What you are asked to do
All the lines below should be set down exactly, with no picture carried into the copy.

■ ■ ■ ■ ■ ■ ■

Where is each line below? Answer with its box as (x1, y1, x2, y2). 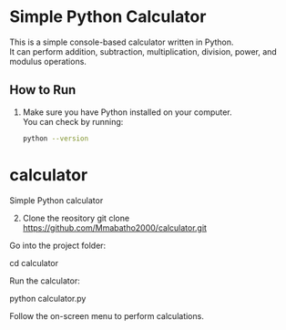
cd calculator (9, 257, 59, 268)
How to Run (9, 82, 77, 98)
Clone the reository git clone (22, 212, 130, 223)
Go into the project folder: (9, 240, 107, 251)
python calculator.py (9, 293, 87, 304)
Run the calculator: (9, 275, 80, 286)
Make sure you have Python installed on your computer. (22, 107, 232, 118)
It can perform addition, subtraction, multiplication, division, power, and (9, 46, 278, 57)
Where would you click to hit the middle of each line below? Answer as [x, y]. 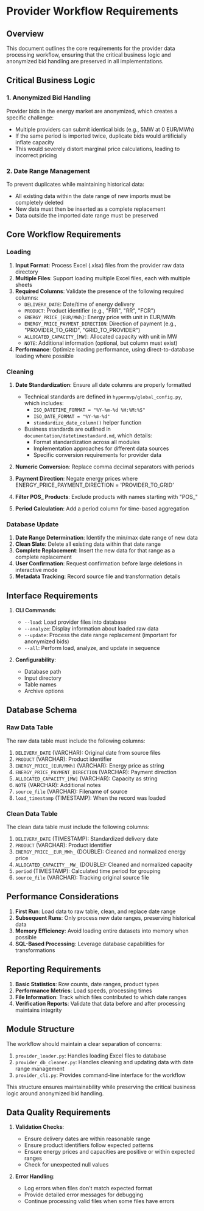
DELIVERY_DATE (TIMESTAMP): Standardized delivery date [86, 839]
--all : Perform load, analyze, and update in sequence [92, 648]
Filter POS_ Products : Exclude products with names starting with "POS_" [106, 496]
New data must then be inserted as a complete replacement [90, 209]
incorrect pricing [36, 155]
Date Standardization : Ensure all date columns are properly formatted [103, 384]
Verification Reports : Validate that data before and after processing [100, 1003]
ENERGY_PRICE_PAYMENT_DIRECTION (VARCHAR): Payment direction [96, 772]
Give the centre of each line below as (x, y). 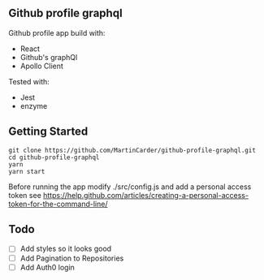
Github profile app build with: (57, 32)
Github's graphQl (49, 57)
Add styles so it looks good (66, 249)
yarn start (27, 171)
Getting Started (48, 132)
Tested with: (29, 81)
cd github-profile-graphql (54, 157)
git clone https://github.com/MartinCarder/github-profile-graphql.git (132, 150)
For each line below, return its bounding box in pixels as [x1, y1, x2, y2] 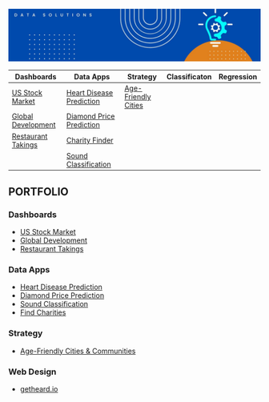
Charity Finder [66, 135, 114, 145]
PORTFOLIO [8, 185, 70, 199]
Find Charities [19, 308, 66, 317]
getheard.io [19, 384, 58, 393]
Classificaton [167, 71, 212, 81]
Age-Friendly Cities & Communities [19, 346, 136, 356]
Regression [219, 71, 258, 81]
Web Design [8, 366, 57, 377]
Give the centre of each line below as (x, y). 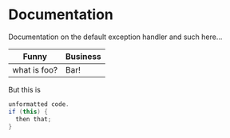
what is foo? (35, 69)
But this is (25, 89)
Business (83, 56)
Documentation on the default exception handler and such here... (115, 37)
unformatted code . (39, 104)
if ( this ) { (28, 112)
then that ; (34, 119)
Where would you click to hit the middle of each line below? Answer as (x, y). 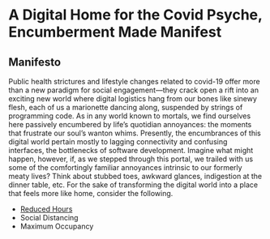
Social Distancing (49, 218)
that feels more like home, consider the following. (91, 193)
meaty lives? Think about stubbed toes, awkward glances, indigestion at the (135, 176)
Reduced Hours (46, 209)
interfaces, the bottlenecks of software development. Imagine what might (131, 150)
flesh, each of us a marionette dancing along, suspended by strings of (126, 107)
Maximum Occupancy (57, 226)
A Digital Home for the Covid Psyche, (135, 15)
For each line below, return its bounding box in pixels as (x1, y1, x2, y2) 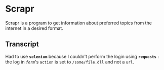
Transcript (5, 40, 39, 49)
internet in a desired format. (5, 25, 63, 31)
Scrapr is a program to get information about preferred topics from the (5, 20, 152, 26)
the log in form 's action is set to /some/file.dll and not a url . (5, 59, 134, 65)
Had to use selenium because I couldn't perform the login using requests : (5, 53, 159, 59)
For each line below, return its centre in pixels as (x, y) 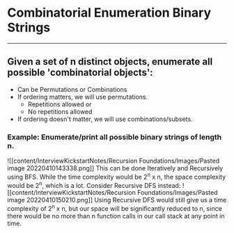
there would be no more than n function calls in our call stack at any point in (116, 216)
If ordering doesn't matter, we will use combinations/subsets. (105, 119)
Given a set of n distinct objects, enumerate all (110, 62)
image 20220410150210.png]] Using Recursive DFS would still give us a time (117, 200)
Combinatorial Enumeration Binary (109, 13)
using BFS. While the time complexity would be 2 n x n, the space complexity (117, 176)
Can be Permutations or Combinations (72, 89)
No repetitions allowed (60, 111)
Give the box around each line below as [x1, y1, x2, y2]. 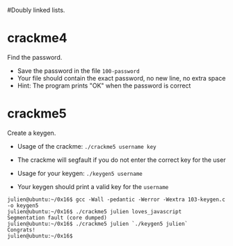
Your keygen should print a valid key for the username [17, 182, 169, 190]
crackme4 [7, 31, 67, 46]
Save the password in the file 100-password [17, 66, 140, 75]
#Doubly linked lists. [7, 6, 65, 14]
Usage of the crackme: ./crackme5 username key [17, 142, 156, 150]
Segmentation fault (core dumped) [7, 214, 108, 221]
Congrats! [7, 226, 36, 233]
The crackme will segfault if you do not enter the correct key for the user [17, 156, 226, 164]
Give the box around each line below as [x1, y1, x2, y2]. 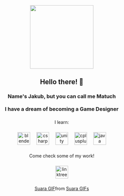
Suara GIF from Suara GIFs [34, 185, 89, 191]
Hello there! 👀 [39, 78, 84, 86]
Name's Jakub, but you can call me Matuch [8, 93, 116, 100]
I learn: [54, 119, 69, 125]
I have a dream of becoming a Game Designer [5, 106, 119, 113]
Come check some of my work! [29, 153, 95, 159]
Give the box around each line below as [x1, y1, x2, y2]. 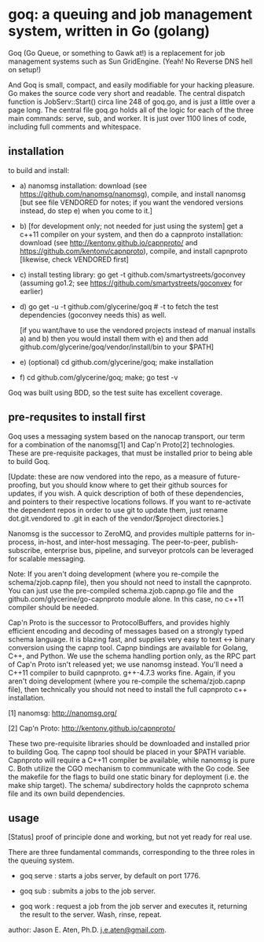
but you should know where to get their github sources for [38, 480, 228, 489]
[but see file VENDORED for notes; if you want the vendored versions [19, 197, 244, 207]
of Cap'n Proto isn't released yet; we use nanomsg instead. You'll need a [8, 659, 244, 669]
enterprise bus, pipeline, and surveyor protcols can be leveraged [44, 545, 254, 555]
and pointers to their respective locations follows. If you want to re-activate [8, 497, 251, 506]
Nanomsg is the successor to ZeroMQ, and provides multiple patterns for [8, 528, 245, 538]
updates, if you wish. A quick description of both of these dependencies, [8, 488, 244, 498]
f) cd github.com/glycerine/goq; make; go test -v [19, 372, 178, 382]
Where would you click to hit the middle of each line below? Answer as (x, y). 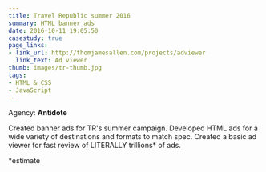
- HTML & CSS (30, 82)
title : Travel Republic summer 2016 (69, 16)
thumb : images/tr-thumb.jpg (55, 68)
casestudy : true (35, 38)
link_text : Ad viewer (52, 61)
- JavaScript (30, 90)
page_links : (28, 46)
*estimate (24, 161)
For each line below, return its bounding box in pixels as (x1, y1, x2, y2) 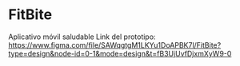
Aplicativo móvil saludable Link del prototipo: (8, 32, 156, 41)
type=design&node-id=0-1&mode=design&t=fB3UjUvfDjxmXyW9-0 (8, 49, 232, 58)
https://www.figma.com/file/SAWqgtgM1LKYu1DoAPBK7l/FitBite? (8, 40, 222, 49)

■ ■ ■ ■ ■ ■ ■

Output below
Where is each line below? Answer with its box as (x1, y1, x2, y2). 
cd calculator (9, 257, 59, 268)
How to Run (9, 82, 77, 98)
Clone the reository git clone (22, 212, 130, 223)
Go into the project folder: (9, 240, 107, 251)
python calculator.py (9, 293, 87, 304)
Run the calculator: (9, 275, 80, 286)
Make sure you have Python installed on your computer. (22, 107, 232, 118)
It can perform addition, subtraction, multiplication, division, power, and (9, 46, 278, 57)
Where would you click to hit the middle of each line below? Answer as [x, y]. 
DELIVERY_DATE (TIMESTAMP): Standardized delivery date [86, 839]
--all : Perform load, analyze, and update in sequence [92, 648]
Filter POS_ Products : Exclude products with names starting with "POS_" [106, 496]
New data must then be inserted as a complete replacement [90, 209]
incorrect pricing [36, 155]
Date Standardization : Ensure all date columns are properly formatted [103, 384]
Verification Reports : Validate that data before and after processing [100, 1003]
ENERGY_PRICE_PAYMENT_DIRECTION (VARCHAR): Payment direction [96, 772]
Give the centre of each line below as (x, y). 
Github profile app build with: (57, 32)
Github's graphQl (49, 57)
Add styles so it looks good (66, 249)
yarn start (27, 171)
Getting Started (48, 132)
Tested with: (29, 81)
cd github-profile-graphql (54, 157)
git clone https://github.com/MartinCarder/github-profile-graphql.git (132, 150)
For each line below, return its bounding box in pixels as [x1, y1, x2, y2] 
Charity Finder [66, 135, 114, 145]
PORTFOLIO [8, 185, 70, 199]
Find Charities [19, 308, 66, 317]
getheard.io [19, 384, 58, 393]
Classificaton [167, 71, 212, 81]
Age-Friendly Cities & Communities [19, 346, 136, 356]
Regression [219, 71, 258, 81]
Web Design [8, 366, 57, 377]
Give the centre of each line below as (x, y). 
what is foo? (35, 69)
But this is (25, 89)
Business (83, 56)
Documentation on the default exception handler and such here... (115, 37)
unformatted code . (39, 104)
if ( this ) { (28, 112)
then that ; (34, 119)
Where would you click to hit the middle of each line below? Answer as (x, y). 
Social Distancing (49, 218)
that feels more like home, consider the following. (91, 193)
meaty lives? Think about stubbed toes, awkward glances, indigestion at the (135, 176)
Reduced Hours (46, 209)
interfaces, the bottlenecks of software development. Imagine what might (131, 150)
flesh, each of us a marionette dancing along, suspended by strings of (126, 107)
Maximum Occupancy (57, 226)
A Digital Home for the Covid Psyche, (135, 15)
For each line below, return its bounding box in pixels as (x1, y1, x2, y2) 
Transcript (5, 40, 39, 49)
internet in a desired format. (5, 25, 63, 31)
Scrapr is a program to get information about preferred topics from the (5, 20, 152, 26)
the log in form 's action is set to /some/file.dll and not a url . (5, 59, 134, 65)
Had to use selenium because I couldn't perform the login using requests : (5, 53, 159, 59)
For each line below, return its centre in pixels as (x, y) 
there would be no more than n function calls in our call stack at any point in (116, 216)
If ordering doesn't matter, we will use combinations/subsets. (105, 119)
Given a set of n distinct objects, enumerate all (110, 62)
image 20220410150210.png]] Using Recursive DFS would still give us a time (117, 200)
Combinatorial Enumeration Binary (109, 13)
using BFS. While the time complexity would be 2 n x n, the space complexity (117, 176)
Can be Permutations or Combinations (72, 89)
No repetitions allowed (60, 111)
Give the box around each line below as [x1, y1, x2, y2]. 
Your keygen should print a valid key for the username [17, 182, 169, 190]
crackme4 [7, 31, 67, 46]
Save the password in the file 100-password [17, 66, 140, 75]
#Doubly linked lists. [7, 6, 65, 14]
Usage of the crackme: ./crackme5 username key [17, 142, 156, 150]
Segmentation fault (core dumped) [7, 214, 108, 221]
Congrats! [7, 226, 36, 233]
The crackme will segfault if you do not enter the correct key for the user [17, 156, 226, 164]
Give the box around each line below as [x1, y1, x2, y2]. 
Suara GIF from Suara GIFs [34, 185, 89, 191]
Hello there! 👀 [39, 78, 84, 86]
Name's Jakub, but you can call me Matuch [8, 93, 116, 100]
I learn: [54, 119, 69, 125]
I have a dream of becoming a Game Designer [5, 106, 119, 113]
Come check some of my work! [29, 153, 95, 159]
Give the box around each line below as [x1, y1, x2, y2]. 
but you should know where to get their github sources for [38, 480, 228, 489]
[but see file VENDORED for notes; if you want the vendored versions [19, 197, 244, 207]
of Cap'n Proto isn't released yet; we use nanomsg instead. You'll need a [8, 659, 244, 669]
enterprise bus, pipeline, and surveyor protcols can be leveraged [44, 545, 254, 555]
and pointers to their respective locations follows. If you want to re-activate [8, 497, 251, 506]
Nanomsg is the successor to ZeroMQ, and provides multiple patterns for [8, 528, 245, 538]
updates, if you wish. A quick description of both of these dependencies, [8, 488, 244, 498]
f) cd github.com/glycerine/goq; make; go test -v [19, 372, 178, 382]
Where would you click to hit the middle of each line below? Answer as (x, y). 
- HTML & CSS (30, 82)
title : Travel Republic summer 2016 (69, 16)
thumb : images/tr-thumb.jpg (55, 68)
casestudy : true (35, 38)
link_text : Ad viewer (52, 61)
- JavaScript (30, 90)
page_links : (28, 46)
*estimate (24, 161)
For each line below, return its bounding box in pixels as (x1, y1, x2, y2) 
Aplicativo móvil saludable Link del prototipo: (8, 32, 156, 41)
type=design&node-id=0-1&mode=design&t=fB3UjUvfDjxmXyW9-0 (8, 49, 232, 58)
https://www.figma.com/file/SAWqgtgM1LKYu1DoAPBK7l/FitBite? (8, 40, 222, 49)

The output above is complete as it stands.